2.1. Data Warehouse Partitioning
Data warehouses often contain large tables and require techniques both for managing these large tables and for providing good query performance across these large tables [Bellatreche et al (2000)]. Hence partitioning plays an important role for the data warehouse design. Partitioning means splitting one large table into several small tables in order to decrease the number of join created during the running of the queries. By this way, their execution times will decrease with the cost of having more tables. In other words, partitioning is the database process or method where very large tables and indexes are divided in multiple smaller and manageable parts [Koreichi and Le Cun (1997)]. There are three types of partitioning in a data warehouse are:
Horizontal Partitioning: In the horizontal partitioning, the large table is split in two or more tables having fewer rows but the same number of columns. The splitting is based on values in one or more columns in a row. In other words, it involves placing different rows into different tables. This in turn means that the number of rows in each table is reduced, thus improving search performance.
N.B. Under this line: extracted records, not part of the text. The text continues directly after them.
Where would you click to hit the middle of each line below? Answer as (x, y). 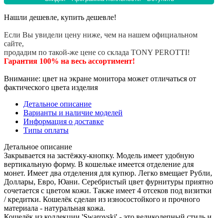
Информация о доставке (64, 121)
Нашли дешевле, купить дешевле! (60, 17)
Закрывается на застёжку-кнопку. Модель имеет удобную (99, 155)
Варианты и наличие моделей (73, 112)
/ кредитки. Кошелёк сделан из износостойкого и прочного (102, 199)
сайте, (14, 43)
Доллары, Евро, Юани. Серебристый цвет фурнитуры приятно (109, 182)
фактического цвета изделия (51, 87)
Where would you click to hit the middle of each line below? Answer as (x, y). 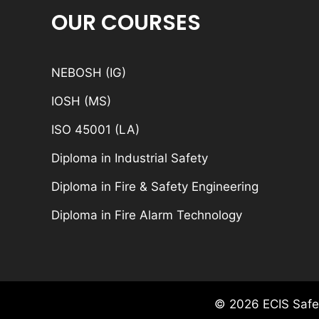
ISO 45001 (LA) (95, 130)
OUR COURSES (126, 23)
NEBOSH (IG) (89, 73)
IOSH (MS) (81, 101)
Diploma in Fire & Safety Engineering (155, 187)
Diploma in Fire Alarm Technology (147, 215)
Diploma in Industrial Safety (130, 158)
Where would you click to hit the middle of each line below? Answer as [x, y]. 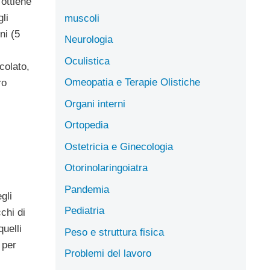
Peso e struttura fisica [114, 232]
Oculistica [87, 61]
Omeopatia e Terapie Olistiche [132, 82]
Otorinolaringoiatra [106, 168]
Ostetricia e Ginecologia [119, 146]
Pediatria [84, 211]
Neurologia [89, 39]
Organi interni [95, 104]
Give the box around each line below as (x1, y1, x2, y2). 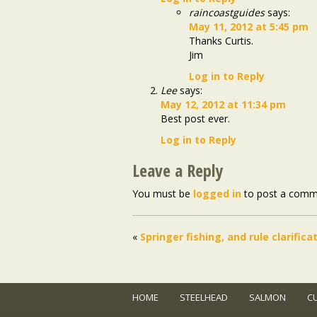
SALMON (249, 291, 286, 304)
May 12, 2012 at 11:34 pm (161, 98, 286, 112)
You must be (132, 187, 193, 201)
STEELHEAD (180, 291, 228, 304)
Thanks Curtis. (189, 34, 253, 48)
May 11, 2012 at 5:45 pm (189, 20, 309, 34)
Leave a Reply (132, 158, 223, 183)
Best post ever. (161, 112, 230, 126)
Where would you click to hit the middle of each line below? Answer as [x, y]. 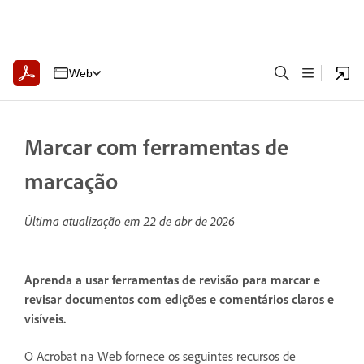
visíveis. [45, 319]
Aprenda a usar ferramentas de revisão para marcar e [172, 280]
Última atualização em [84, 221]
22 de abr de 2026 [189, 221]
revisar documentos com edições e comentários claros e [179, 299]
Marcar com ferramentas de [156, 147]
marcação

Vertical Partitioning: The large table is split in two or more tables having fewer columns but keeping the same number of rows. The vertical partition is done in order to make changes that can improve data storage usage and performance, which affects the entity structure itself. It is a technique in which a table with a large number of columns is split into two or more tables, each with an exclusive subset of the columns that are not table keys.
Hybrid Partitioning: A hybrid partitioning consists in slicing a very large dimension table both vertically and horizontally. Here, the large table is first sliced using one of the above mentioned methods. For example, we can say that we first partition it vertically in two tables. The first contains all the attributes that do not change over time (eg. birthday year of a customer), while the second contains all attributes that may change (eg. a phone number). After this, each of these two tables will further be split choosing horizontal partitioning criteria. The hybrid partitioning produces the most tables, as it combines two different methods of slicing tables. However, the main advantage is that each of the resulting tables will have a lot less rows and also less attributes. Thus the method spatially expands a very large dimension, both horizontally and vertically, into tables of far smaller sizes.
2.2. Partitioning Methods
There are different types of partitioning methods available as given below:
Range partitioning: It maps data to partitions based on ranges of partition key values that we establish for each partition.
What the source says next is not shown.